Important Considerations for Re-parsing:

  • The regexes provided above are illustrative and need to be refined based on the exact format of your split lines. Syslog parsing can be very nuanced. You might have to create multiple if...then...else if blocks to match different log formats that appear in your split lines.
  • If you have many different syslog formats, this regex-based approach in mmnormalize can become very long and complex.

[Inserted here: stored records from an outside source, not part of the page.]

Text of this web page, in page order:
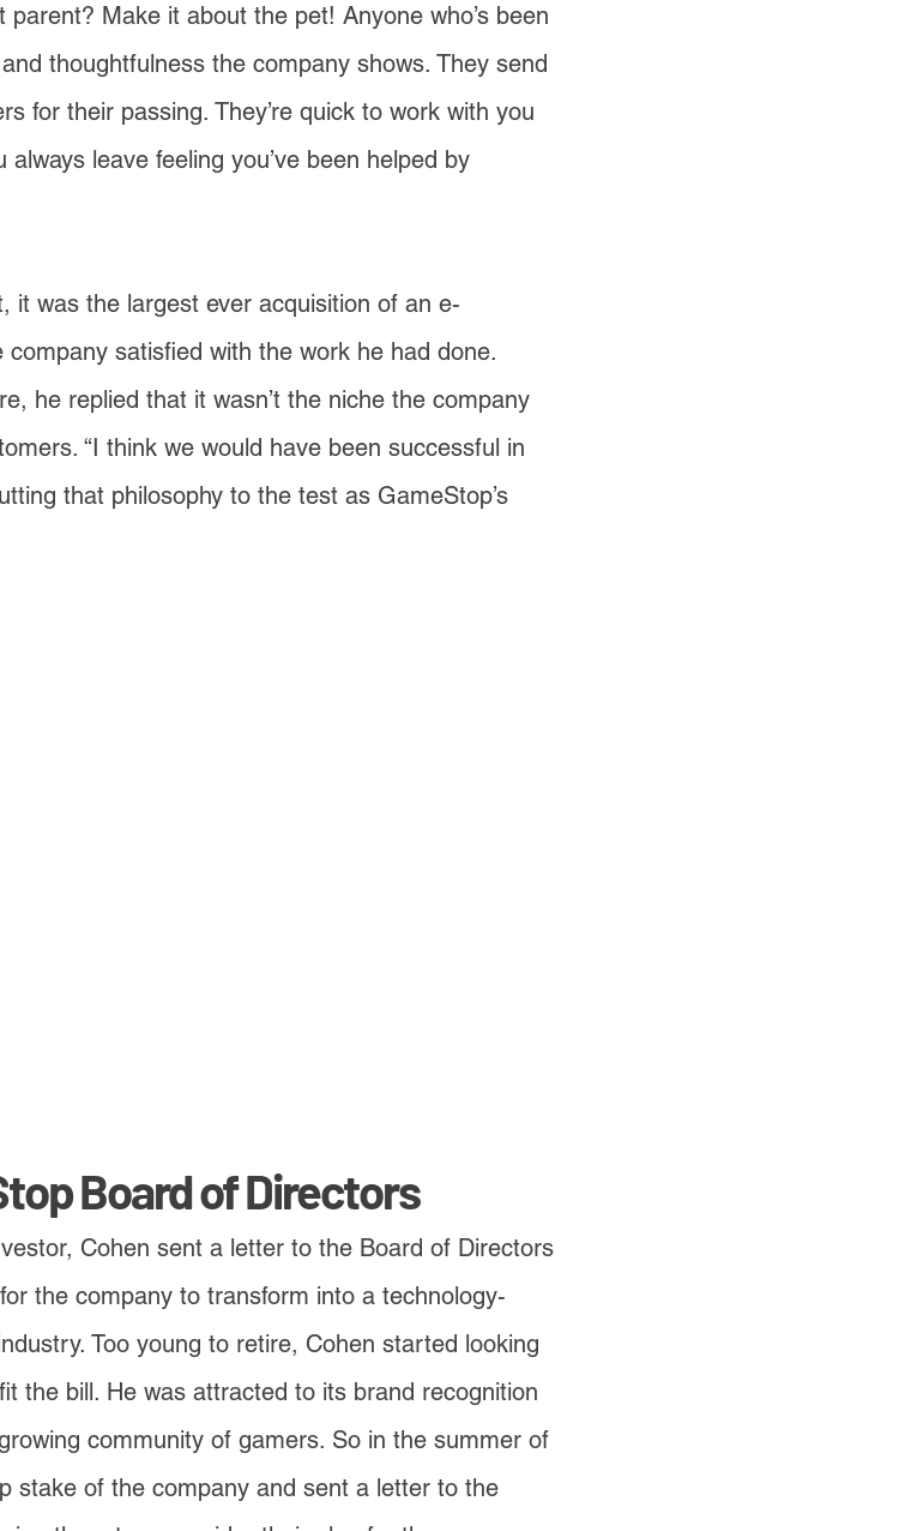
Make it about the pet! Anyone who’s been
thoughtfulness the company shows. They send
for their passing. They’re quick to work with you
leave feeling you’ve been helped by
it was the largest ever acquisition of an e-
satisfied with the work he had done.
he replied that it wasn’t the niche the company
“I think we would have been successful in
that philosophy to the test as GameStop’s
Board of Directors
Cohen sent a letter to the Board of Directors
the company to transform into a technology-
Too young to retire, Cohen started looking
the bill. He was attracted to its brand recognition
community of gamers. So in the summer of
stake of the company and sent a letter to the
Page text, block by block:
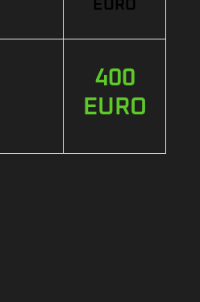
EURO
400
EURO

In such scenarios, consider simplifying the input at the source or using a more advanced parsing solution if mmnormalize becomes unmanageable.

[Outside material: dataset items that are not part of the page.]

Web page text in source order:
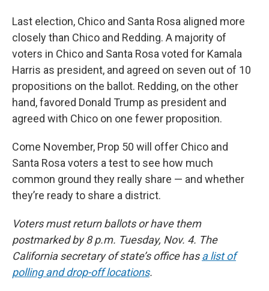
Last election, Chico and Santa Rosa aligned more
closely than Chico and Redding. A majority of
voters in Chico and Santa Rosa voted for Kamala
Harris as president, and agreed on seven out of 10
propositions on the ballot. Redding, on the other
hand, favored Donald Trump as president and
agreed with Chico on one fewer proposition.
Come November, Prop 50 will offer Chico and
Santa Rosa voters a test to see how much
common ground they really share — and whether
they’re ready to share a district.
Voters must return ballots or have them
postmarked by 8 p.m. Tuesday, Nov. 4. The
California secretary of state’s office hasa list of
polling and drop-off locations.
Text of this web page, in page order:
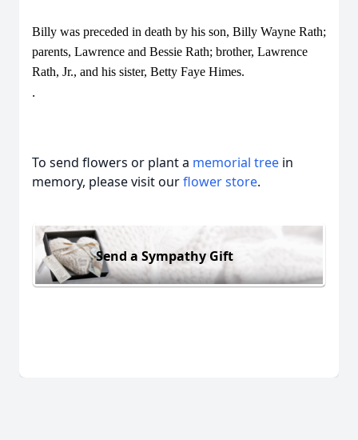
Billy was preceded in death by his son, Billy Wayne Rath;
parents, Lawrence and Bessie Rath; brother, Lawrence
Rath, Jr., and his sister, Betty Faye Himes.
.
To send flowers or plant a memorial tree in
memory, please visit ourflower store.
Send a Sympathy Gift
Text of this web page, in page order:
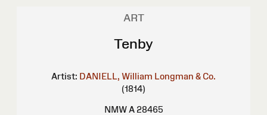
ART
Tenby
Artist: DANIELL, William Longman & Co.
(1814)
NMW A 28465
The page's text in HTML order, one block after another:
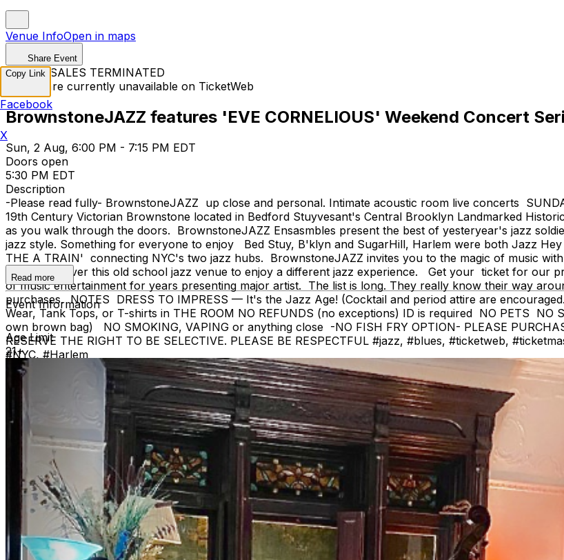
Venue InfoOpen in maps
Share Event
TICKET SALES TERMINATED
Tickets are currently unavailable on TicketWeb
BrownstoneJAZZ features 'EVE CORNELIOUS' Weekend Concert
Sun, 2 Aug, 6:00 PM - 7:15 PM EDT
Doors open
5:30 PM EDT
Description
-Please read fully- BrownstoneJAZZ up close and personal. Intimate acoustic room live concerts
19th Century Victorian Brownstone located in Bedford Stuyvesant's Central Brooklyn Landmarked
as you walk through the doors. BrownstoneJAZZ Ensasmbles present the best of yesteryear's jazz
jazz style. Something for everyone to enjoy Bed Stuy, B'klyn and SugarHill, Harlem were both Jazz
THE A TRAIN' connecting NYC's two jazz hubs. BrownstoneJAZZ invites you to the magic of music
as you uncover this old school jazz venue to enjoy a different jazz experience. Get your ticket for our
of music entertainment for years presenting major artist. The list is long. They really know their way
purchases. NOTES DRESS TO IMPRESS — It's the Jazz Age! (Cocktail and period attire are
Wear, Tank Tops, or T-shirts in THE ROOM NO REFUNDS (no exceptions) ID is required NO PETS
own brown bag) NO SMOKING, VAPING or anything close -NO FISH FRY OPTION- PLEASE
RESERVE THE RIGHT TO BE SELECTIVE. PLEASE BE RESPECTFUL #jazz, #blues, #ticketweb,
#NYC, #Harlem
Read more
Event Information
Age Limit
21+
Copy Link
Facebook
X
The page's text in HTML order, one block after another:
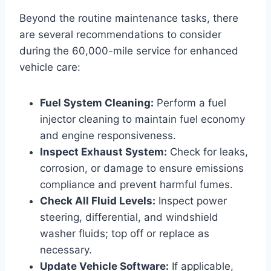
Beyond the routine maintenance tasks, there
are several recommendations to consider
during the 60,000-mile service for enhanced
vehicle care:
Fuel System Cleaning: Perform a fuel
injector cleaning to maintain fuel economy
and engine responsiveness.
Inspect Exhaust System: Check for leaks,
corrosion, or damage to ensure emissions
compliance and prevent harmful fumes.
Check All Fluid Levels: Inspect power
steering, differential, and windshield
washer fluids; top off or replace as
necessary.
Update Vehicle Software: If applicable,
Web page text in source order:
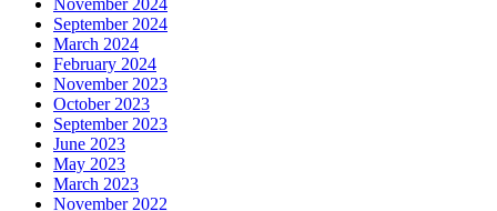
November 2024
September 2024
March 2024
February 2024
November 2023
October 2023
September 2023
June 2023
May 2023
March 2023
November 2022
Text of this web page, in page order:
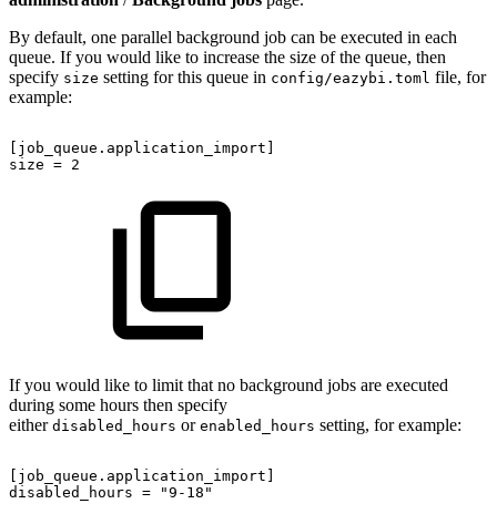
By default, one parallel background job can be executed in each
queue. If you would like to increase the size of the queue, then
specify size setting for this queue in config/eazybi.toml file, for
example:
[job_queue.application_import]
size = 2
If you would like to limit that no background jobs are executed
during some hours then specify
either disabled_hours or enabled_hours setting, for example:
[job_queue.application_import]
disabled_hours = "9-18"

  • For very complex multi-line re-parsing, advanced Rsyslog users sometimes resort to using a named pipe (ompipe -> impipe) to feed the split lines back into a fresh Rsyslog input, which then triggers the full syslog parser automatically. This is beyond a beginner-friendly setup but demonstrates the flexibility.

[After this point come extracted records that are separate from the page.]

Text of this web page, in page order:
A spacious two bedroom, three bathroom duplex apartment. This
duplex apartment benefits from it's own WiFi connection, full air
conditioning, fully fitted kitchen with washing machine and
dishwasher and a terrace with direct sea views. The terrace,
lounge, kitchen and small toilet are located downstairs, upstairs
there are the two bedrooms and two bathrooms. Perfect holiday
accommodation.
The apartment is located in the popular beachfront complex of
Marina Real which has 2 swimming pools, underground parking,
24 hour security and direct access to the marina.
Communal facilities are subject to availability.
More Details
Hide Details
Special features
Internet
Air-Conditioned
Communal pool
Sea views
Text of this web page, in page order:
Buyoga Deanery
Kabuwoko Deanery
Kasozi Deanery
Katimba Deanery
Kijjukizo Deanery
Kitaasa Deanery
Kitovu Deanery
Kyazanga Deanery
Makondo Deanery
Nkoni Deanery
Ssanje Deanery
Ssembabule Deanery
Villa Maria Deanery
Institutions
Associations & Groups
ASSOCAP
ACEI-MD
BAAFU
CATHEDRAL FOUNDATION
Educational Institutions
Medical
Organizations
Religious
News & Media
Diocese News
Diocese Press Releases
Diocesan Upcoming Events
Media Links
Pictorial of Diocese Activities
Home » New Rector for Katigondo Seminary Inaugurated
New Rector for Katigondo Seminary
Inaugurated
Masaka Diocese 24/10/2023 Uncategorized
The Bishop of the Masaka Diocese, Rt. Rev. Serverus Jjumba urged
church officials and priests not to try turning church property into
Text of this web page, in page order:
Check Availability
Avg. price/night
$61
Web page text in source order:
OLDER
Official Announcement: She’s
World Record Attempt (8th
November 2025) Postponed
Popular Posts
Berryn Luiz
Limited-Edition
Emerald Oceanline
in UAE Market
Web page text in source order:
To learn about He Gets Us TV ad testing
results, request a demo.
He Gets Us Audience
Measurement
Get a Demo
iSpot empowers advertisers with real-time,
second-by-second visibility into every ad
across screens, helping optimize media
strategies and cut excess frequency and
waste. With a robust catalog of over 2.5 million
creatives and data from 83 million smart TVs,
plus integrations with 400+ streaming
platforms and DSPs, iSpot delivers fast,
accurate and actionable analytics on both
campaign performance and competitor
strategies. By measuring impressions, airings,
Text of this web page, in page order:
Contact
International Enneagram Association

Final Thoughts: Test, Monitor, and Refine

No matter which option you choose, always remember to test thoroughly. Deploy changes in a staging environment first. Use logger to simulate your problematic log messages and check the output in Kafka or the forwarded syslog stream. Monitor your Rsyslog instance for any errors or performance issues after implementing these changes. This journey from message1#012message2 to two perfectly separated log events might take a little effort, but with these tips, you'll get your Rsyslog setup purring like a kitten! Keep those logs clean, guys! Proper parsing is crucial for reliable monitoring, faster debugging, and accurate data analysis. By tackling these concatenated messages head-on, you're not just fixing a bug; you're significantly improving the quality and usability of your entire logging infrastructure. Remember, small iterative changes, coupled with careful observation, are key to successful Rsyslog configuration management. Good luck!